Bessie was awarded the British War Medal and the British Victory Medal for her work in Serbia. She was also awarded Serbia’s Cross of Mercy.
After that, Bessie slips from the historical record. Perhaps she was unable to carry on in nursing after what she witnessed in Serbia. I have found only two subsequent mentions of her: on 26 February 1916, the minutes of the Scottish Matrons Association record that its members agreed to send her a telegram to express their admiration for her heroism; and on 10 June 1916, she hosted tea at her nurses’ home. She died in York on 12 September 1930, aged 61.
I raise Bessie’s case today to highlight the enormous contributions made by women, which far too often go unnoticed and without thanks, but which have been crucial to shaping and deciding the future of us all, and often illuminate and focus the true meaning of moments in history. I think of the strength of the contribution made by women during the miners’ strike of 1984-85. The roots of the strike go back to the aftermath of the devolution debacle in the 1970s. The Labour Government fell in 1979, when they were defeated by one vote in a vote of no confidence; Scottish National party Members were among those who voted against them. The result was the 1979 election and the victory of a Conservative Government under Britain’s first female Prime Minister, Margaret Thatcher. In 2014, in moving a motion in the Scottish Parliament on the miners’ strike, Iain Gray said:
“With so much at stake, it was no surprise, then, that when the dispute came, it was not just any strike... In East Lothian, the Labour club was turned over to the strikers as their headquarters and soup kitchen. The Co-operative was generous to those who were its members as well as its customers. The Royal Musselburgh Golf Club felled its trees for fuel and the council set up a hardship fund.
The wider labour movement mobilised too, in practical ways, collecting food and money to keep the miners—”—[Scottish Parliament Official Report, 20 March 2014; c. 29224.]
Order. I have given the hon. Gentleman a little latitude, but he seems to be straying from the title of the debate; the miners’ strike is quite some distance from Dr Elsie Inglis and the contribution of women to world war one.

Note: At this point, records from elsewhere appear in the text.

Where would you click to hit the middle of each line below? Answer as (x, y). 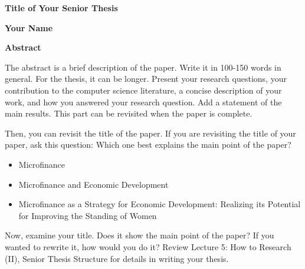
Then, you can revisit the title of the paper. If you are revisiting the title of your (150, 133)
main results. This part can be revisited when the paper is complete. (129, 113)
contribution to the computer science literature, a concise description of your (143, 90)
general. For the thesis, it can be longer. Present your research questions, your (146, 79)
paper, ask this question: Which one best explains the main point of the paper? (148, 145)
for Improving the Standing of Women (88, 215)
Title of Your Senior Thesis (61, 8)
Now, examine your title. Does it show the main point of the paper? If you (140, 235)
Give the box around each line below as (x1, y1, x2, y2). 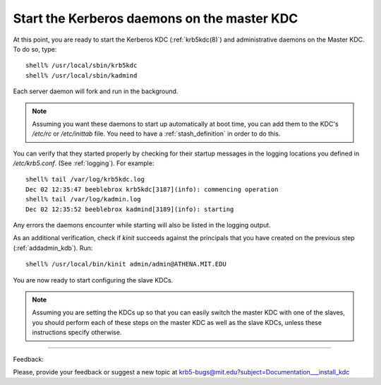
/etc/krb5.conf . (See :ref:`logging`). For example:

If he got back to the subject, I am sure we would all be grateful.
I accept your guidance from the Chair, Mr Davies; I merely wished to reiterate that the contribution made—often silently—by women during world war one and subsequently has often gone unheard in a history written by men.

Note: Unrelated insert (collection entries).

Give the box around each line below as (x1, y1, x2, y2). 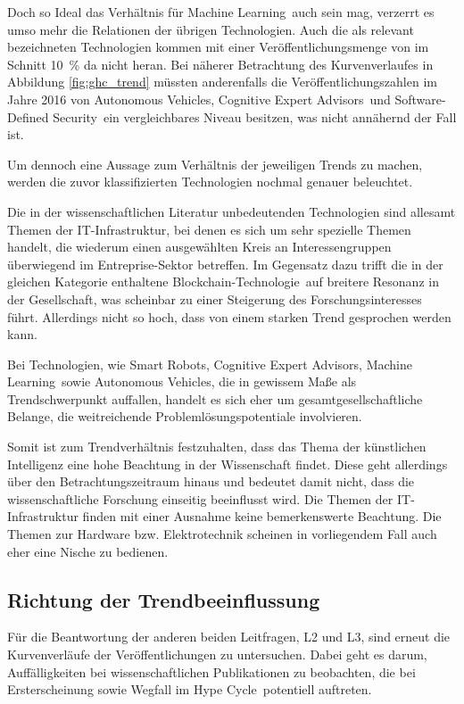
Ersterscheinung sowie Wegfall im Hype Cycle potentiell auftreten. (7, 680, 372, 699)
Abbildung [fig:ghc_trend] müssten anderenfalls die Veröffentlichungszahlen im (7, 72, 437, 91)
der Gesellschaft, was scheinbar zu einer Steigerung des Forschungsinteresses (7, 289, 422, 308)
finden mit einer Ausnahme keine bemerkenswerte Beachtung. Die (82, 507, 442, 526)
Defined (7, 107, 49, 126)
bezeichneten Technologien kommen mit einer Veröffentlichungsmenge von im (7, 37, 429, 56)
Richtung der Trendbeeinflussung (7, 585, 320, 613)
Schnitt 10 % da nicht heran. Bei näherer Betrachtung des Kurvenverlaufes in (7, 54, 434, 73)
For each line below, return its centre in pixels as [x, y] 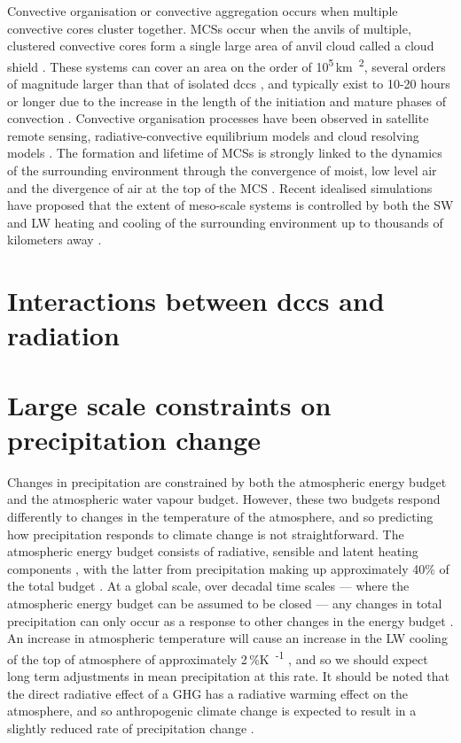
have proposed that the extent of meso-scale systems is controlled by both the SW [230, 205]
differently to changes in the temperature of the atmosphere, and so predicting [220, 517]
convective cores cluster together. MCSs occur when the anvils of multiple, [209, 28]
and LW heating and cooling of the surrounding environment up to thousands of [225, 222]
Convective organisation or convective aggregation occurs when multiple [203, 11]
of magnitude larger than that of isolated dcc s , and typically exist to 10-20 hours [229, 84]
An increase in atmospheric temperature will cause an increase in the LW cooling [227, 638]
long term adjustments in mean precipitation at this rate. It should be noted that [229, 676]

Millicent Fawcett, an English suffrage organiser from Dr Inglis’ time, described the suffrage movement, in words that are still so apt today in the fight for justice and equality for all, as
“like a glacier; slow moving but unstoppable”.
We must remember and celebrate the bravery, intelligence and service of women such as Dr Elsie Inglis and Matron Bessie Bowhill, of women who supported the miners’ strike by setting up the soup kitchens, and of women today.
Dr Inglis, like Keir Hardie, supported the suffragettes; that is where the link with the miners may come in. Both opposed the war, but both were there to help out when the time came.
I am grateful for that intervention.
We must remember women such as Dr Inglis, but also women today who suffer under universal credit, zero-hours contracts and ill health, but fight for others before themselves. Whether through imaginative thinking, fighting typhoid or promoting cleanliness, they have always supported and served others before themselves. I hope that the battle will be won for women sooner rather than later.